Lalu datang Susilo Bambang Yudhoyono (SBY) dengan gaya kepemimpinan yang retoris dan elegan. Ia sering tampil dalam pidato resmi yang terstruktur dan diplomatis. Di era ini, komunikasi publik kembali ke panggung kata, pada narasi-narasi panjang yang menenangkan. Narasi menjadi kekuatan. Wibawa dibangun dari cara merangkai kata dan menjaga jarak.

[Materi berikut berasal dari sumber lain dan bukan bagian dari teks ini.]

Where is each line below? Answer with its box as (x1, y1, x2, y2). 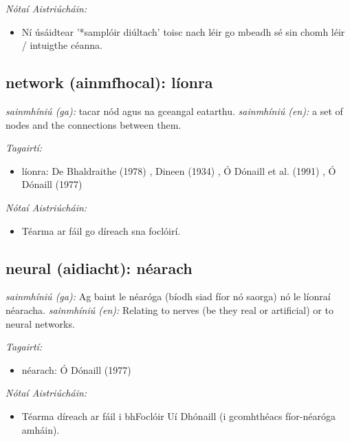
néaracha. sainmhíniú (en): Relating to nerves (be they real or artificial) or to (6, 302, 333, 317)
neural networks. (6, 316, 75, 330)
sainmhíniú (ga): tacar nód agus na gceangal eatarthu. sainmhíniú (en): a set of (6, 103, 343, 118)
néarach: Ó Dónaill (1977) (21, 362, 131, 377)
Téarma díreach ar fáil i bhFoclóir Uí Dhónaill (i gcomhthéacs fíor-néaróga (21, 408, 336, 423)
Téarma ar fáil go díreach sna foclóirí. (21, 223, 181, 238)
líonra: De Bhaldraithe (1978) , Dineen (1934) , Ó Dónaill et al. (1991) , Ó (21, 163, 336, 178)
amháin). (21, 422, 60, 436)
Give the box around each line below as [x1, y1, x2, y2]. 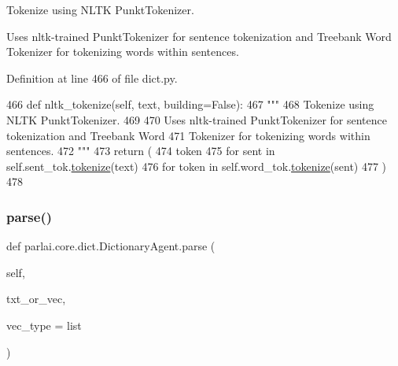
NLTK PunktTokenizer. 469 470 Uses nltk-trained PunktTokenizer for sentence [6, 111, 387, 128]
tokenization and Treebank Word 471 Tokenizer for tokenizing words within [6, 127, 370, 143]
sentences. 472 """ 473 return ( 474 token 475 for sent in [6, 142, 275, 159]
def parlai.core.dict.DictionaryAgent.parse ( [6, 238, 216, 254]
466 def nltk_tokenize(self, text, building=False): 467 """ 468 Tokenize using [6, 96, 374, 113]
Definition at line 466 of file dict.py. [6, 69, 178, 86]
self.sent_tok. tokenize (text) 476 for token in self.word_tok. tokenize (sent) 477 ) [6, 157, 387, 174]
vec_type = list [6, 316, 82, 333]
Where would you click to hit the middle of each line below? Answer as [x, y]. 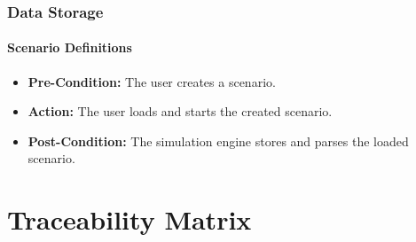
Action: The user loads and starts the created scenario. [180, 111]
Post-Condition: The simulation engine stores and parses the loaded [218, 141]
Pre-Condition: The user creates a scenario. [152, 81]
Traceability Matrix [130, 219]
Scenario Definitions [70, 47]
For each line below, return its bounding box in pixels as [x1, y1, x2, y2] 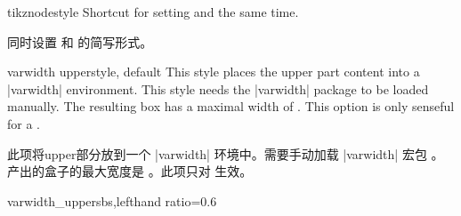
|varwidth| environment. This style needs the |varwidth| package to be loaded [7, 79, 429, 98]
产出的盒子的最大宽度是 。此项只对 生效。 [7, 162, 253, 180]
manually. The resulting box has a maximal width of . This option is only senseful [7, 97, 455, 116]
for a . [7, 114, 40, 132]
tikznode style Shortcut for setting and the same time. [7, 3, 299, 20]
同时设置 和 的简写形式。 [7, 32, 153, 51]
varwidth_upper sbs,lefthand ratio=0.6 [7, 191, 217, 210]
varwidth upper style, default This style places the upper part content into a [7, 62, 420, 81]

Semua berubah ketika Joko Widodo (Jokowi) terpilih sebagai Presiden. Ia membawa gaya “blusukan” ke level tertinggi pemerintahan. Tidak banyak retorika, tapi banyak visual. Ia hadir langsung ke gang-gang sempit, ke pasar tradisional, dan ke proyek-proyek infrastruktur. Kamera-kamera ponsel menangkap gaya pemimpin yang berkeringat bersama rakyat. Gaya baru: wibawa dibangun dari kehadiran langsung, bukan sekadar kata-kata.

Kini giliran Prabowo Subianto tengah naik ke panggung utama. Setelah puluhan tahun dikenal dengan gaya militeristik dan tegas, kini dia tampil lebih hangat, kadang jenaka, kadang menyentuh. Di media sosial, dia lebih sering muncul dengan nada santai, bahkan berseloroh soal makanan dan lainnya. Gaya kepemimpinan pun terus bertransformasi, dari keras menjadi luwes, dari elitis menjadi populis.

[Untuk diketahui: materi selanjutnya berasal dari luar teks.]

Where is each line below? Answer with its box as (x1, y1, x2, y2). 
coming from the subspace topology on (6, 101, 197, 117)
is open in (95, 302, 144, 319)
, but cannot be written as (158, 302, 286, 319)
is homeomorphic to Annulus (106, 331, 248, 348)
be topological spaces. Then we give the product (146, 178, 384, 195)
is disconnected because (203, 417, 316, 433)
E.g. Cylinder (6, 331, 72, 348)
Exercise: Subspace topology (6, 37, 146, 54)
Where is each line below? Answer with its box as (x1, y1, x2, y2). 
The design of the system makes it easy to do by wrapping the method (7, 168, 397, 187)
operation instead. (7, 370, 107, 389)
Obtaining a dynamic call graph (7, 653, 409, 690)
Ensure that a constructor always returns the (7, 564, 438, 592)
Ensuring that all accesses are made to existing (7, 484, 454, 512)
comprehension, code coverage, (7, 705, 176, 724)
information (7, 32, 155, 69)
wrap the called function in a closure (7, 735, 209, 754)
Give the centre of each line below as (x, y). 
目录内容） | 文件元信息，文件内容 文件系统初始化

Gaya Penuh Drama dan Teatrikal

Ternyata perubahan gaya kepemimpinan memang belum selesai. Seperti cermin yang terus bergerak. Belakanganjustru makin ramai bentuk baru yang penuh drama dan lebih teatrikal. Pemimpin tidak hanya hadir dan bekerja, tapi juga tampil ke publik dengan konten yang bercerita dan dipertontonkan.

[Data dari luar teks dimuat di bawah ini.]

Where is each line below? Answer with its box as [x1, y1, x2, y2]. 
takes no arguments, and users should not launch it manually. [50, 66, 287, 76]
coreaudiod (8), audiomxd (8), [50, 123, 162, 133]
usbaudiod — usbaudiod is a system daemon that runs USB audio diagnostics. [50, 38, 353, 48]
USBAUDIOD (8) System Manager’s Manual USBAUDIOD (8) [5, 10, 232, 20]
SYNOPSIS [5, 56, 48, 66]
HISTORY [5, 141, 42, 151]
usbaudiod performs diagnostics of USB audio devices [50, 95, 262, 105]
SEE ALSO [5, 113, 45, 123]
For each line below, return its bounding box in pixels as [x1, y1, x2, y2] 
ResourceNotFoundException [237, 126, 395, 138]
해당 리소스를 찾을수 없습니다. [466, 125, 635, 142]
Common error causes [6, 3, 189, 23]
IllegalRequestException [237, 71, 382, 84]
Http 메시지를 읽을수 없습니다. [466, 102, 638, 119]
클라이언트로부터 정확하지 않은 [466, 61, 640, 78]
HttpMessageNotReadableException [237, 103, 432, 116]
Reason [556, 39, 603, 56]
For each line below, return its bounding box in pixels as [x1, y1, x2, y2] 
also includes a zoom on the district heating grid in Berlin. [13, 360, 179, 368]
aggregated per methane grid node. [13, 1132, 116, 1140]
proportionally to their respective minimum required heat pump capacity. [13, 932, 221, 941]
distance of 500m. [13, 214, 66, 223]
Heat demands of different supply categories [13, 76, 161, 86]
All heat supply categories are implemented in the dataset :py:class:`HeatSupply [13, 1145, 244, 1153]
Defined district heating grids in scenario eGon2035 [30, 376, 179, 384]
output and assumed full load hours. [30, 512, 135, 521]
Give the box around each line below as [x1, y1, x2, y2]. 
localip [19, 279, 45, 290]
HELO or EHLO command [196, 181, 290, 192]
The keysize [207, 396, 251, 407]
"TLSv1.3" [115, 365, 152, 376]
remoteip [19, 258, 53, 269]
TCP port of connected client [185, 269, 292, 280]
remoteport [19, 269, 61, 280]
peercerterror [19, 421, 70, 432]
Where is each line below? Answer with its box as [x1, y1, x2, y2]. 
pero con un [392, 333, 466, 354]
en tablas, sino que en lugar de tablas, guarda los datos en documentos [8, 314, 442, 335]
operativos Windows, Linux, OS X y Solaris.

Kang Dedi Mulyadi (KDM), Gubernur Jawa Barat, juga menjadi contoh paling tampak dari transformasi ini. Dia hadir dan tampil ke publik terlihat dengan kesan bukan hanya sebagai seorang politisi, tapi juga seolah seperti seorang aktor di tengah panggung kehidupan rakyat kecil.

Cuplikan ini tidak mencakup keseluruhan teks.